Instructions to follow:
Exactly the lines from the one containing "Author James Folk, 16-02-10 21:02:50" through the one containing "radiodurans . A" in the listing below are to be copied, with the pictures left out.
━━━━━━━━━━━━━━━━
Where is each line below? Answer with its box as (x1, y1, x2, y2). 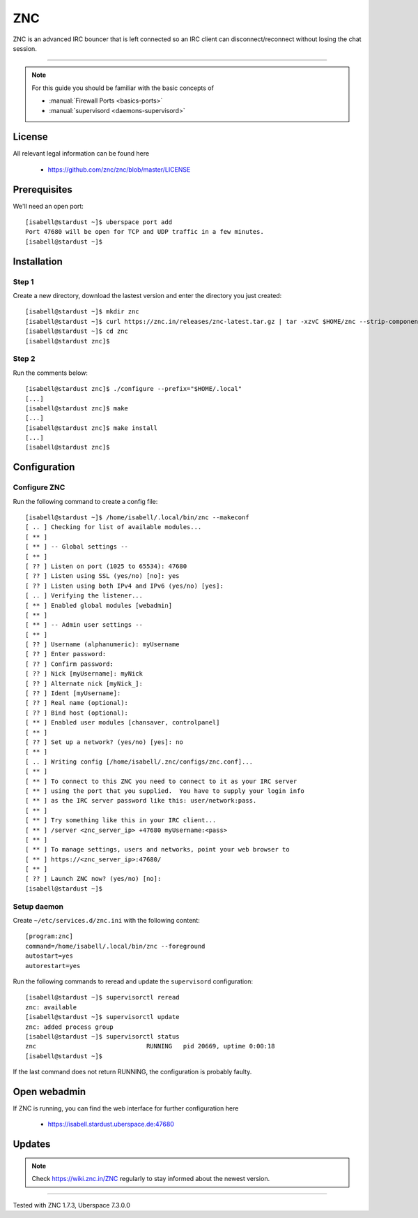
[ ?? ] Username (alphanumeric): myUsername (25, 641, 180, 648)
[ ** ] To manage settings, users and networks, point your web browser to (25, 845, 290, 854)
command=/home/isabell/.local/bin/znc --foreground (25, 942, 206, 950)
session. (13, 44, 38, 52)
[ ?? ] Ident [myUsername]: (25, 690, 121, 697)
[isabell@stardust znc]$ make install (25, 424, 158, 432)
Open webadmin (13, 1085, 86, 1097)
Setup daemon (13, 901, 64, 911)
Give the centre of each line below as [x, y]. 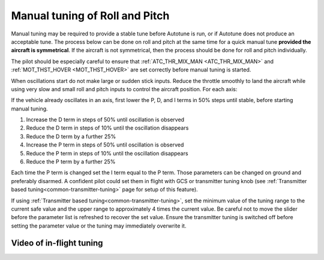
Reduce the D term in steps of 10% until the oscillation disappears [107, 128]
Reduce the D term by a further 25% [71, 136]
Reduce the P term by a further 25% [71, 162]
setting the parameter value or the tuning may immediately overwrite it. [99, 226]
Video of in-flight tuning [57, 243]
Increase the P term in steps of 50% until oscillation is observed [105, 145]
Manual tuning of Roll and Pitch [90, 16]
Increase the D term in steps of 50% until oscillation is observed [105, 119]
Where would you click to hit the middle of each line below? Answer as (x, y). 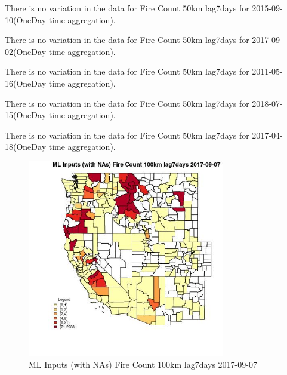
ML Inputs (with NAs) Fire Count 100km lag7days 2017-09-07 (143, 364)
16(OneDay (26, 83)
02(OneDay (26, 51)
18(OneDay (26, 147)
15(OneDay (26, 115)
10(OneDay (26, 19)
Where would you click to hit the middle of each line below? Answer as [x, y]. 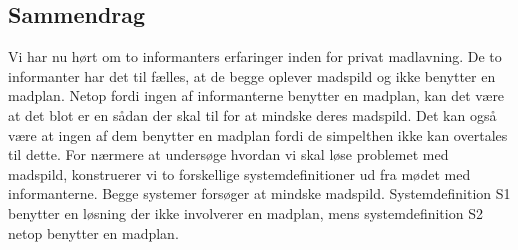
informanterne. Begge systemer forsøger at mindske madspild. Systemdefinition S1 [259, 193]
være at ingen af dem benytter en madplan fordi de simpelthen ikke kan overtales [258, 134]
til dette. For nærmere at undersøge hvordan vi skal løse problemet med [228, 154]
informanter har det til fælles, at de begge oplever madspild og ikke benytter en [252, 75]
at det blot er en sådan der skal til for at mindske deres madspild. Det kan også [252, 114]
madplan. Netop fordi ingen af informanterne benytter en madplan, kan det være [256, 95]
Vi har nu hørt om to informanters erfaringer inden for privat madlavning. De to [255, 56]
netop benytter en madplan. [93, 232]
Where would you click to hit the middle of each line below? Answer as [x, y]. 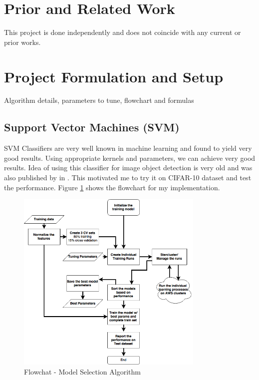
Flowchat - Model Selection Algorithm [82, 371]
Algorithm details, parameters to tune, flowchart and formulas [99, 100]
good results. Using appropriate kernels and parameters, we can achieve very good [130, 158]
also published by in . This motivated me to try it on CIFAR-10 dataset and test [128, 178]
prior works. [22, 42]
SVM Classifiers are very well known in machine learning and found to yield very [128, 148]
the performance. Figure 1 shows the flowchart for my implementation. [112, 187]
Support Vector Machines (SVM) [92, 127]
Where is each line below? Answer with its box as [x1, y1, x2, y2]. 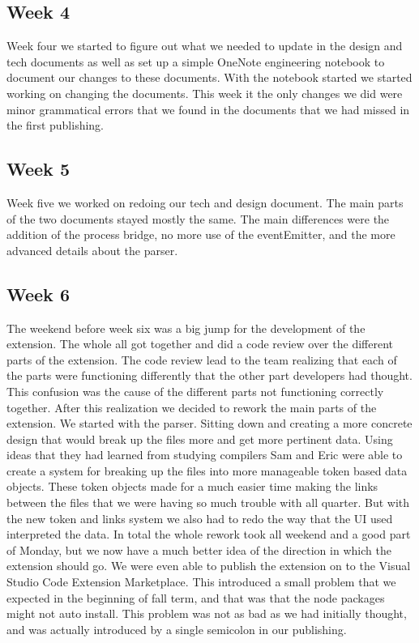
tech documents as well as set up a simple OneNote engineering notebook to [6, 53, 385, 70]
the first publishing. [6, 117, 105, 134]
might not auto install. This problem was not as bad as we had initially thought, [6, 605, 407, 622]
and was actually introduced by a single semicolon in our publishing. [6, 620, 347, 637]
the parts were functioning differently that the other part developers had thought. [6, 367, 413, 384]
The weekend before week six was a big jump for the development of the [6, 319, 366, 336]
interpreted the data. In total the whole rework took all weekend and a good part [6, 526, 411, 543]
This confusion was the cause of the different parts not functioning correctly [6, 382, 384, 399]
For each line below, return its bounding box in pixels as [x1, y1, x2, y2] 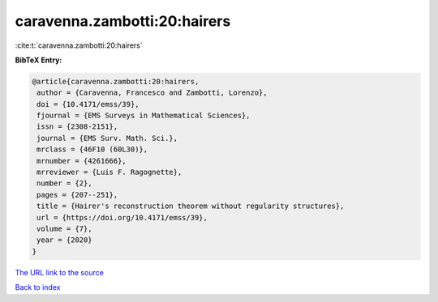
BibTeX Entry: [15, 55, 62, 65]
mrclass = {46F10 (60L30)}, [36, 145, 148, 154]
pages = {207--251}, [36, 190, 118, 199]
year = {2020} [36, 236, 92, 245]
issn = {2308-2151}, [36, 122, 118, 131]
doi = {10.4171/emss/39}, [36, 100, 140, 108]
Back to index [15, 283, 61, 292]
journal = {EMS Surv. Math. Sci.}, [36, 134, 178, 142]
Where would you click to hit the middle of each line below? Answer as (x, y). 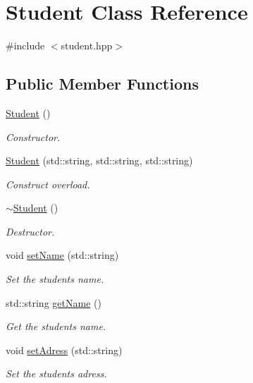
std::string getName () (54, 302)
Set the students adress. (56, 373)
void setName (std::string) (62, 255)
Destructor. (30, 231)
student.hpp (87, 45)
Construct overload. (48, 184)
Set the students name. (55, 279)
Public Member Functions (102, 84)
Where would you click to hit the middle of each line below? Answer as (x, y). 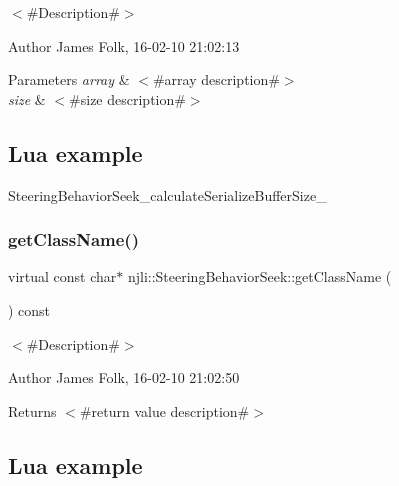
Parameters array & (69, 79)
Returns (32, 410)
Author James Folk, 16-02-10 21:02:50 (124, 377)
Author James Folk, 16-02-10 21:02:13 (124, 45)
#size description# (127, 98)
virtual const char (62, 276)
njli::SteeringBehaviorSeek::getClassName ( (259, 276)
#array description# (216, 79)
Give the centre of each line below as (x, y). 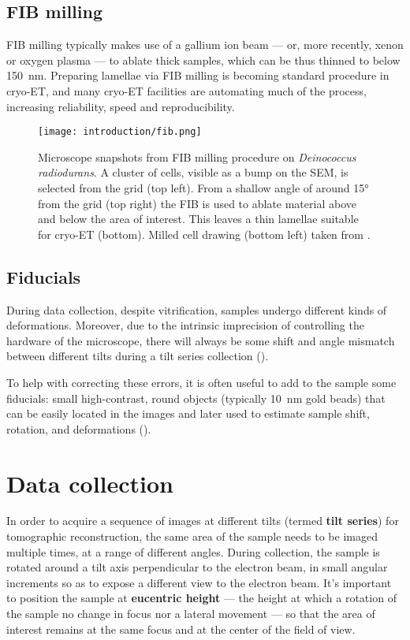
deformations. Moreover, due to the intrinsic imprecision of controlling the (185, 325)
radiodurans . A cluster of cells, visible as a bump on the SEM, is (193, 172)
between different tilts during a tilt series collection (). (138, 356)
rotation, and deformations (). (79, 428)
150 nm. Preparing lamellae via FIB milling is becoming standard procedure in (198, 75)
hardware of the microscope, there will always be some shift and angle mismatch (201, 340)
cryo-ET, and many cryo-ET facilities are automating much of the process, (186, 90)
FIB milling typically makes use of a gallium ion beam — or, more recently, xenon (205, 45)
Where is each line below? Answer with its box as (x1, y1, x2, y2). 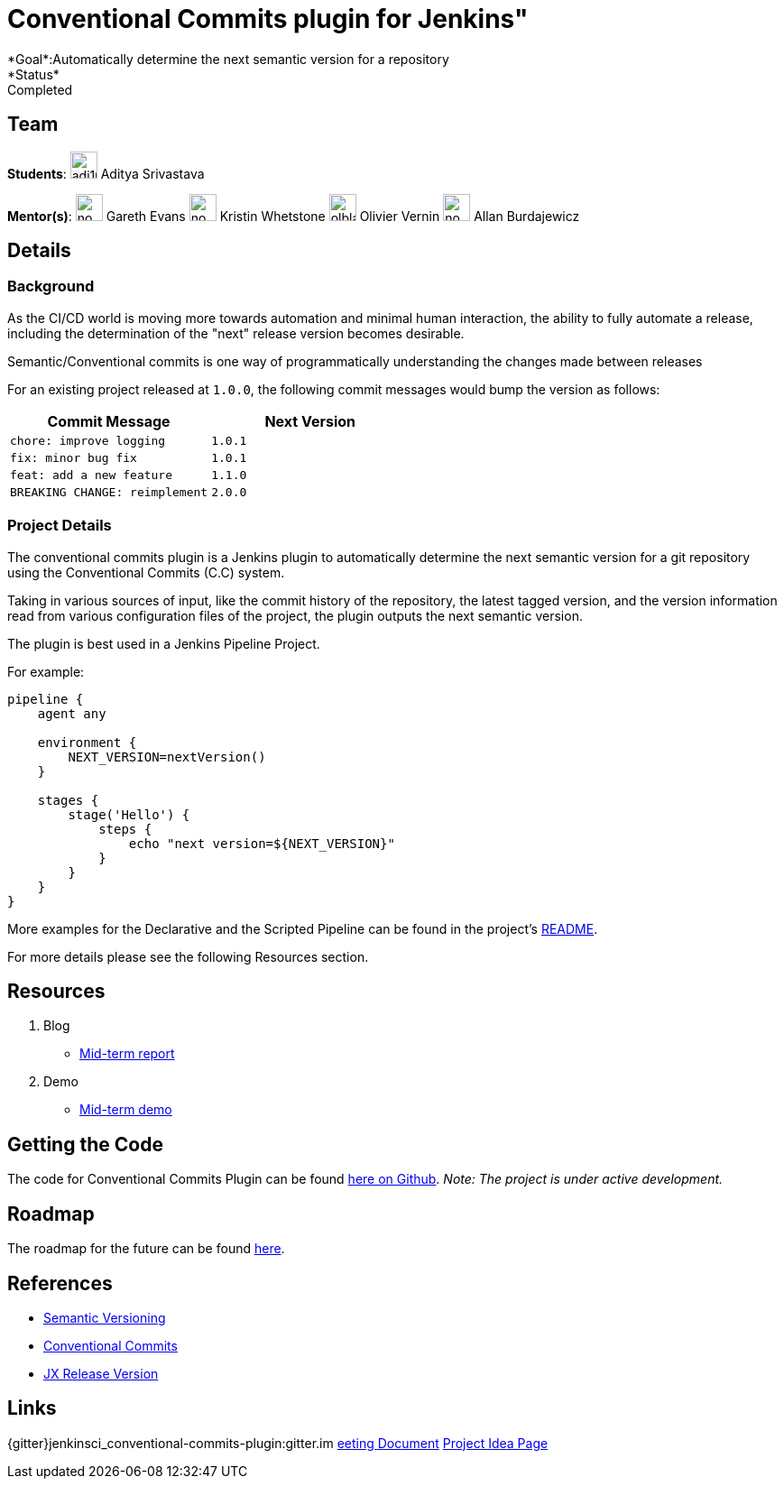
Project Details (7, 516, 112, 535)
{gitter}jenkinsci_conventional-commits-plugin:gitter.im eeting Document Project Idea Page (7, 1435, 549, 1451)
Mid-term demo (79, 1102, 172, 1118)
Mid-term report (79, 1046, 175, 1062)
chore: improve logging (10, 433, 166, 448)
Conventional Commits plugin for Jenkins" (7, 4, 529, 34)
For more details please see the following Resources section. (7, 948, 369, 965)
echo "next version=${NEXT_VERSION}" (128, 835, 395, 851)
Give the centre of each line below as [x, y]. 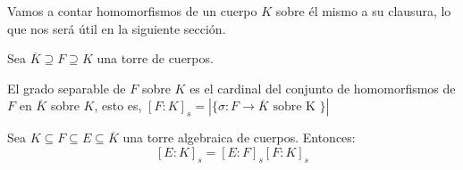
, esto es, [118, 105]
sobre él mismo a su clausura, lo [363, 11]
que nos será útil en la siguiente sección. [117, 28]
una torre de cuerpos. [155, 58]
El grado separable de [67, 88]
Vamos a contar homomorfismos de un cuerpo [132, 11]
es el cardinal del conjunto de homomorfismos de [323, 88]
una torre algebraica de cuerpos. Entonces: [239, 138]
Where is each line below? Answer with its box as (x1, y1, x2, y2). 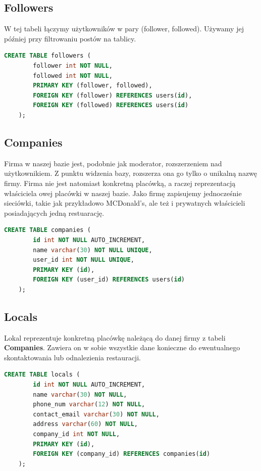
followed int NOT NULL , (33, 72, 113, 79)
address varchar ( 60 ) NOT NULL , (33, 420, 138, 428)
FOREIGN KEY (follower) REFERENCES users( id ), (33, 91, 192, 99)
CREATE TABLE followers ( (4, 52, 91, 60)
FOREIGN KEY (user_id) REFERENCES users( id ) (33, 276, 185, 284)
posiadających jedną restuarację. (4, 207, 105, 218)
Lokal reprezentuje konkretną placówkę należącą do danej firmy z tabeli (4, 332, 226, 343)
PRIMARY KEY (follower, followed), (33, 82, 152, 89)
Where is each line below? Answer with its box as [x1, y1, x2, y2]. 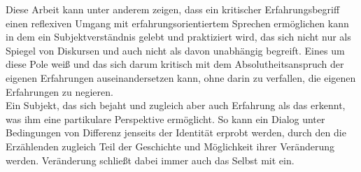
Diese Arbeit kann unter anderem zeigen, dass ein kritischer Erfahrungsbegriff [6, 2, 340, 16]
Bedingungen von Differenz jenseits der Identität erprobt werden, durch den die [6, 125, 346, 140]
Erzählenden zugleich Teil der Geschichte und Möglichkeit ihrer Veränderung [6, 138, 335, 153]
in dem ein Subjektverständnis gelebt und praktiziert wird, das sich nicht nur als [6, 29, 351, 44]
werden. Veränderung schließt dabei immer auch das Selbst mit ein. [6, 152, 295, 167]
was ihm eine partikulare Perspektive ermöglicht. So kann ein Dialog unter [6, 111, 325, 126]
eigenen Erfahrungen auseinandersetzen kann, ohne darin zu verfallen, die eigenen [6, 70, 356, 85]
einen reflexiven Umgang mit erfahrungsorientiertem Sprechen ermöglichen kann [6, 15, 349, 30]
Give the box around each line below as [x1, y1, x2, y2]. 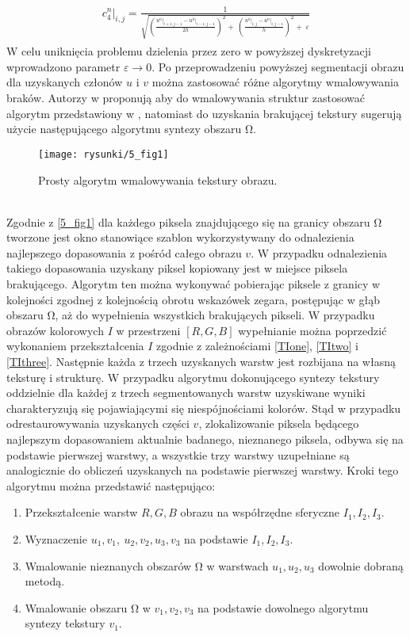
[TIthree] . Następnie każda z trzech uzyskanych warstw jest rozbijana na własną [6, 353, 396, 370]
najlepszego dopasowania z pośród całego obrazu [6, 244, 242, 261]
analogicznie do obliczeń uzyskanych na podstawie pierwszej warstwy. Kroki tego [6, 462, 399, 479]
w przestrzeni [116, 322, 181, 338]
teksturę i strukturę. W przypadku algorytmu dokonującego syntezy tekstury [6, 368, 380, 385]
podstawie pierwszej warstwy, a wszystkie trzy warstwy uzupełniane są [6, 446, 350, 463]
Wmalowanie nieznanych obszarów [25, 557, 192, 574]
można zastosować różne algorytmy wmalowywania [151, 74, 399, 90]
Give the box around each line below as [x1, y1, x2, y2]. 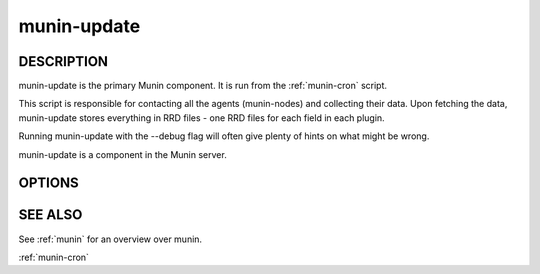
━━━━━━━━━━━━━━━━
Result of this exercise:
Author James Folk, 16-02-10 21:02:50 (124, 377)
Author James Folk, 16-02-10 21:02:13 (124, 45)
#size description# (127, 98)
virtual const char (62, 276)
njli::SteeringBehaviorSeek::getClassName ( (259, 276)
#array description# (216, 79)
Give the centre of each line below as (x, y). 
deformations. Moreover, due to the intrinsic imprecision of controlling the (185, 325)
radiodurans . A cluster of cells, visible as a bump on the SEM, is (193, 172)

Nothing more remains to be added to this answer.